### Task data

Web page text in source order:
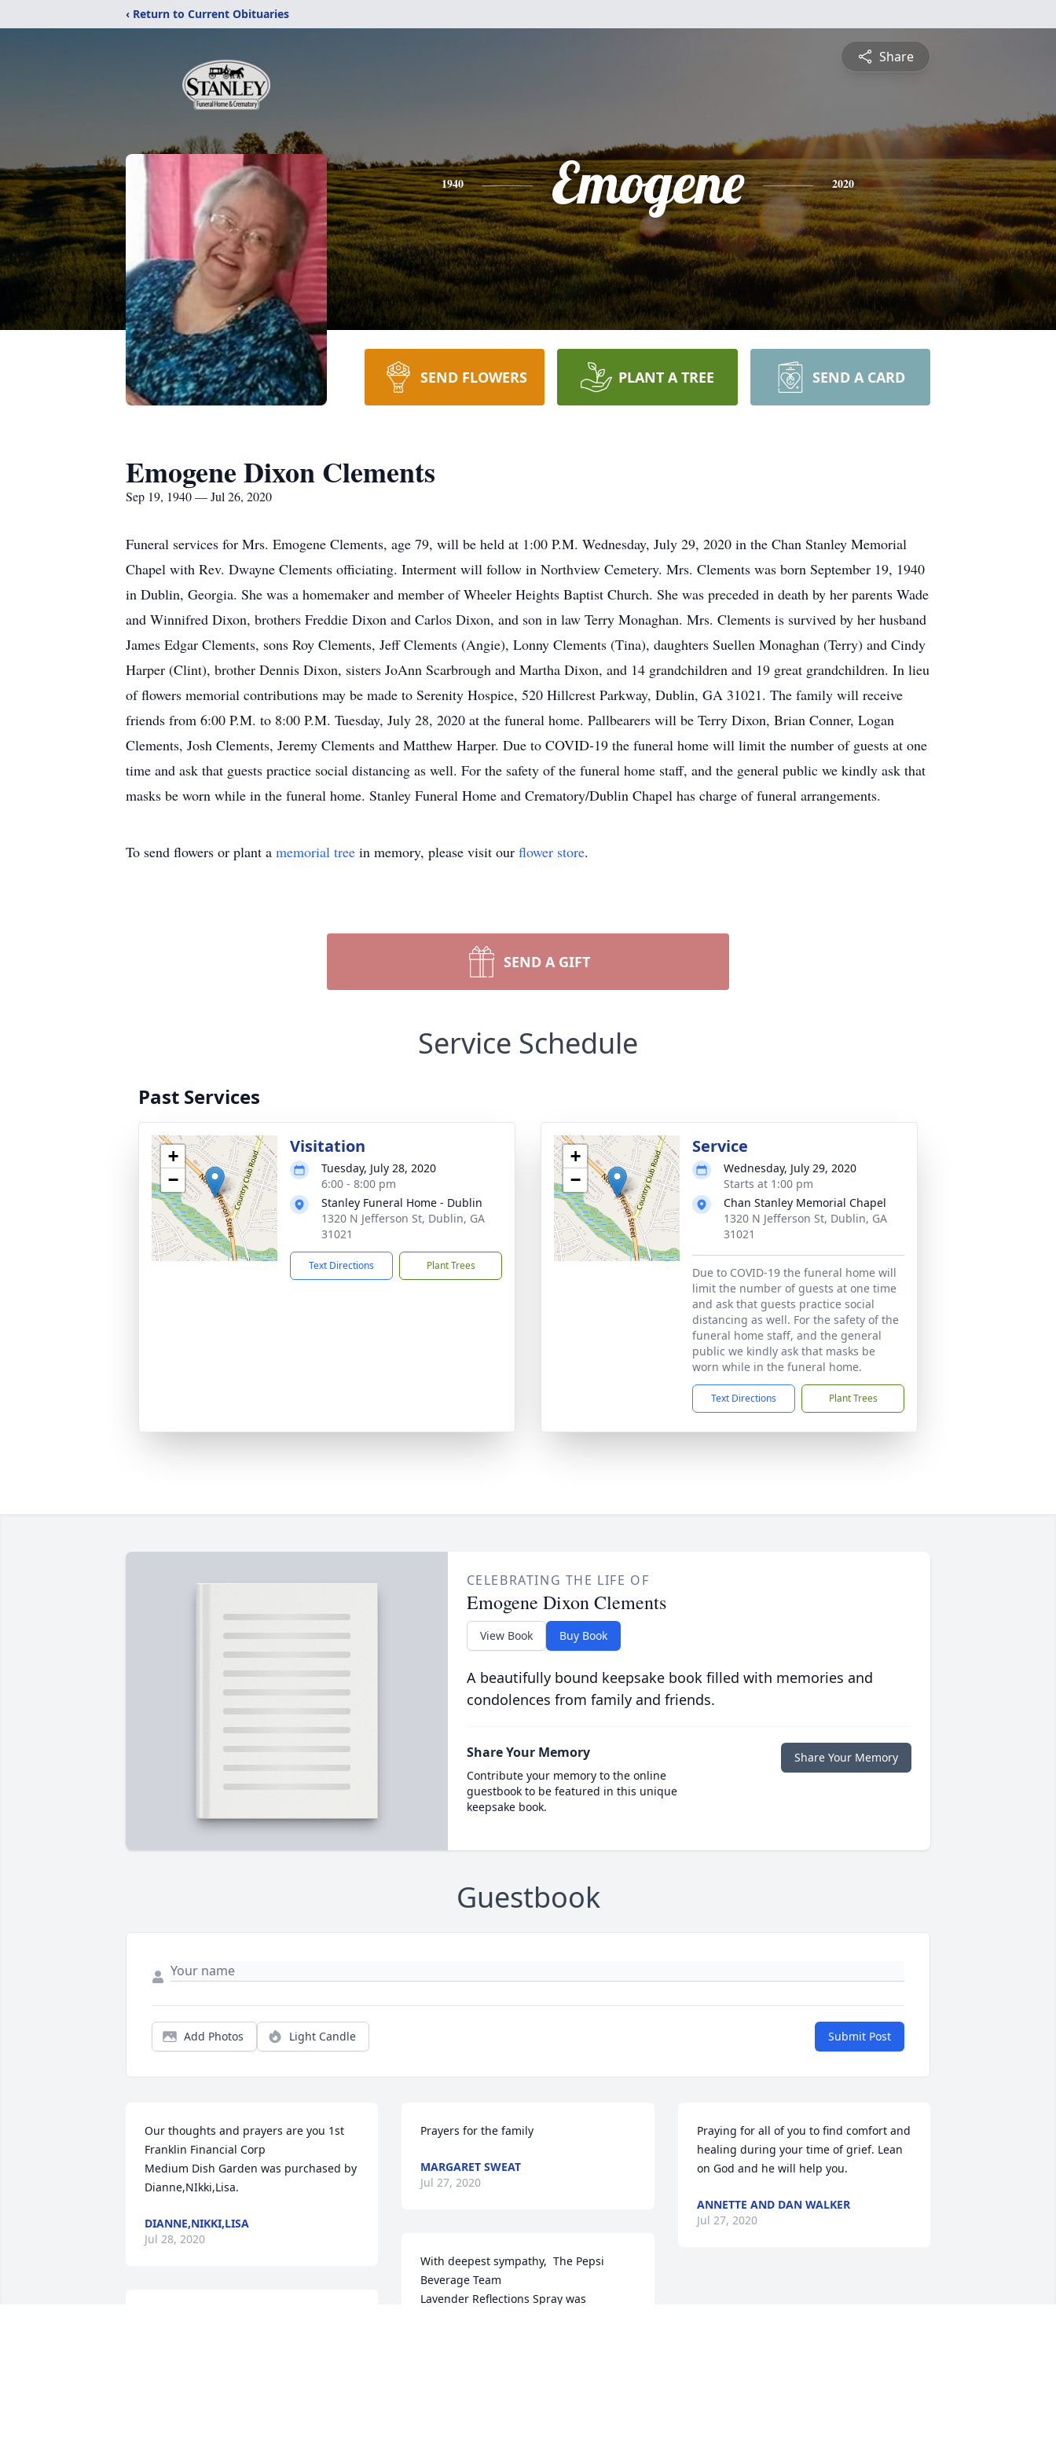
‹ Return to Current Obituaries
Share
1940 Emogene 2020
SEND FLOWERS PLANT A TREE SEND A CARD
Emogene Dixon Clements
Sep 19, 1940 — Jul 26, 2020
Funeral services for Mrs. Emogene Clements, age 79, will be held at 1:00 P.M. Wednesday, July 29, 2020 in the Chan Stanley Memorial
Chapel with Rev. Dwayne Clements officiating. Interment will follow in Northview Cemetery. Mrs. Clements was born September 19, 1940
in Dublin, Georgia. She was a homemaker and member of Wheeler Heights Baptist Church. She was preceded in death by her parents Wade
and Winnifred Dixon, brothers Freddie Dixon and Carlos Dixon, and son in law Terry Monaghan. Mrs. Clements is survived by her husband
James Edgar Clements, sons Roy Clements, Jeff Clements (Angie), Lonny Clements (Tina), daughters Suellen Monaghan (Terry) and Cindy
Harper (Clint), brother Dennis Dixon, sisters JoAnn Scarbrough and Martha Dixon, and 14 grandchildren and 19 great grandchildren. In lieu
of flowers memorial contributions may be made to Serenity Hospice, 520 Hillcrest Parkway, Dublin, GA 31021. The family will receive
friends from 6:00 P.M. to 8:00 P.M. Tuesday, July 28, 2020 at the funeral home. Pallbearers will be Terry Dixon, Brian Conner, Logan
Clements, Josh Clements, Jeremy Clements and Matthew Harper. Due to COVID-19 the funeral home will limit the number of guests at one
time and ask that guests practice social distancing as well. For the safety of the funeral home staff, and the general public we kindly ask that
masks be worn while in the funeral home. Stanley Funeral Home and Crematory/Dublin Chapel has charge of funeral arrangements.
To send flowers or plant a memorial tree in memory, please visit our flower store.
SEND A GIFT
Service Schedule
Past Services
+
−
Visitation
Tuesday, July 28, 2020
6:00 - 8:00 pm
Stanley Funeral Home - Dublin
1320 N Jefferson St, Dublin, GA
31021
Text Directions Plant Trees
+
−
Service
Wednesday, July 29, 2020
Starts at 1:00 pm
Chan Stanley Memorial Chapel
1320 N Jefferson St, Dublin, GA
31021
Due to COVID-19 the funeral home will
limit the number of guests at one time
and ask that guests practice social
distancing as well. For the safety of the
funeral home staff, and the general
public we kindly ask that masks be
worn while in the funeral home.
Text Directions Plant Trees
CELEBRATING THE LIFE OF
Emogene Dixon Clements
View Book Buy Book
A beautifully bound keepsake book filled with memories and
condolences from family and friends.
Share Your Memory
Contribute your memory to the online
guestbook to be featured in this unique
keepsake book.
Share Your Memory
Guestbook
Add Photos Light Candle Submit Post
Our thoughts and prayers are you 1st
Franklin Financial Corp
Medium Dish Garden was purchased by
Dianne,NIkki,Lisa.
DIANNE,NIKKI,LISA
Jul 28, 2020
Prayers for the family
MARGARET SWEAT
Jul 27, 2020
With deepest sympathy,  The Pepsi
Beverage Team
Lavender Reflections Spray was
Praying for all of you to find comfort and
healing during your time of grief. Lean
on God and he will help you.
ANNETTE AND DAN WALKER
Jul 27, 2020

### Task prompt
All lines in the listing above between the line with "Stanley Funeral Home - Dublin" and the line with "CELEBRATING THE LIFE OF", inclusive, should be set down exactly, and no line outside that range.

### Task solution
Stanley Funeral Home - Dublin
1320 N Jefferson St, Dublin, GA
31021
Text Directions Plant Trees
+
−
Service
Wednesday, July 29, 2020
Starts at 1:00 pm
Chan Stanley Memorial Chapel
1320 N Jefferson St, Dublin, GA
31021
Due to COVID-19 the funeral home will
limit the number of guests at one time
and ask that guests practice social
distancing as well. For the safety of the
funeral home staff, and the general
public we kindly ask that masks be
worn while in the funeral home.
Text Directions Plant Trees
CELEBRATING THE LIFE OF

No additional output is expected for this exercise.